冷徹皇太子の溺愛からは逃げられない
「おじいさん、どうしたの⁉」

 ウォルとユアンも娘の声に反応し視線を動かすと、白髪の男性がひとり、地面に座り込んでいる。

「ああ、ライラお嬢さんかい」

 老人は顔を上げて、力なく微笑んだ。娘と老人は顔見知りのようだ。

(ライラというのか……)

 ウォルは初めて娘の名前を知った。

「おじいさん、大丈夫?」

「ああ、何てことないさ。ちょっと腰が痛くなったもんだから休んでたんだよ」

 老人の傍らには、野菜と果物が山盛り入った編みかごが置いてある。

「じゃあ、私が持つわ」
「いや、いいよ。か弱いお嬢さんには無理だよ」
「大丈夫、私、こう見えて体力には自信があるの」

 ライラは笑って見せると、かごに手を掛けた。だが、意外と重くてなかなか腕が持ち上がらない。それでもなんとか数センチ地面から浮かせ、よろよろと歩を進めようとした時、腕が急にフッと軽くなった。

「え……?」

 驚いて横を見ると、ウォルがそのかごを軽々と担いでいる。

「あの……?」

 ライラはウォルの意図がわからず少し首を傾げる。そんな彼女を見下ろして、ウォルは口を開いた。

「何が体力に自信がある、だ。
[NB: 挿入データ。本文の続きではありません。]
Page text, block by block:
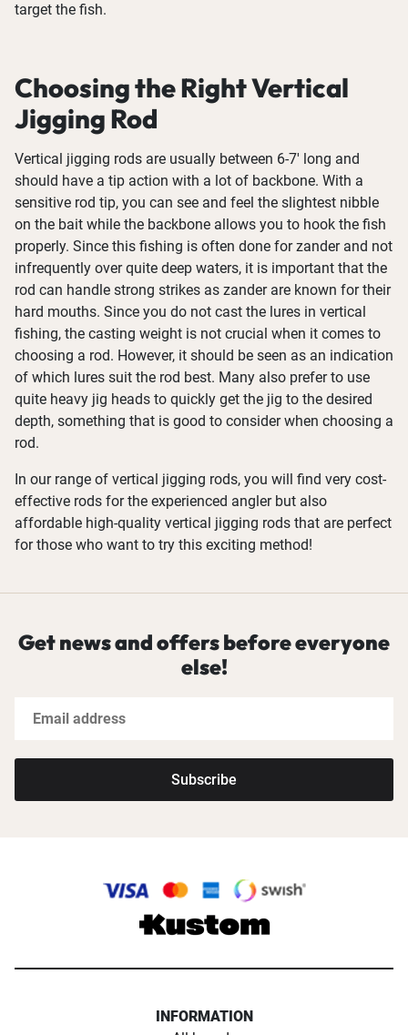
target the fish.
Choosing the Right Vertical
Jigging Rod
Vertical jigging rods are usually between 6-7' long and
should have a tip action with a lot of backbone. With a
sensitive rod tip, you can see and feel the slightest nibble
on the bait while the backbone allows you to hook the fish
properly. Since this fishing is often done for zander and not
infrequently over quite deep waters, it is important that the
rod can handle strong strikes as zander are known for their
hard mouths. Since you do not cast the lures in vertical
fishing, the casting weight is not crucial when it comes to
choosing a rod. However, it should be seen as an indication
of which lures suit the rod best. Many also prefer to use
quite heavy jig heads to quickly get the jig to the desired
depth, something that is good to consider when choosing a
rod.
In our range of vertical jigging rods, you will find very cost-
effective rods for the experienced angler but also
affordable high-quality vertical jigging rods that are perfect
for those who want to try this exciting method!
Get news and offers before everyone
else!
Subscribe
INFORMATION

自分の力量も把握していないのに、いい加減なことを言って期待させるな」

「別に期待させるとかそんなつもりじゃ……」

「もたもたしてたら通行の邪魔だ。ついでだから持ってやる。場所はどこだ?」
 
 ライラは少し頬を膨らませて反論しかけたが、ウォルの声に遮られてしまった。それどころか、ウォルの突然の申し出に驚いて瞳を見開いたまま、続ける言葉が出ないようだ。

「ウォル様……! それは私が持ちますので!」

 ウォルからかごを受け取ろうと、ユアンが腕を伸ばす。

「いい。俺が勝手にやっていることだ。お前はその老人に手を貸してやれ」

 ユアンにそう指示し、足を前に出しかけたウォルだったが、すぐにライラの方へ振り返った。

「早く道を教えろ」

「……え、ええ」

 断れないような空気に気圧されてライラは戸惑いがちに頷いたが、ユアンに肩を貸されて立ち上がった老人に行き先を尋ねた。二言ほど言葉を交わした後、ウォルの方を振り返る。

「お家だそうよ。前に行ったことがあるから知ってるわ。おじいさん、もし良かったら私が道案内してもいいかしら?」

 老人が頷くのを見て、ライラはウォルに視線を戻し、道の向こうを指差す。

「しばらくまっすぐよ」

「そうか」

「ありがとう。……あなた、やっぱりいい人みたい」

「ただの気まぐれだ。こんなことくらいで他人を信用して、お前は危なっかしい奴だな」

 ぶっきらぼうに答え、歩き始めたウォルの背中に、ライラは慌ててついていく。けなされたはずなのに、彼の言葉に少しだけ温かみを感じる。ライラの唇は嬉しそうに弧を描いていた。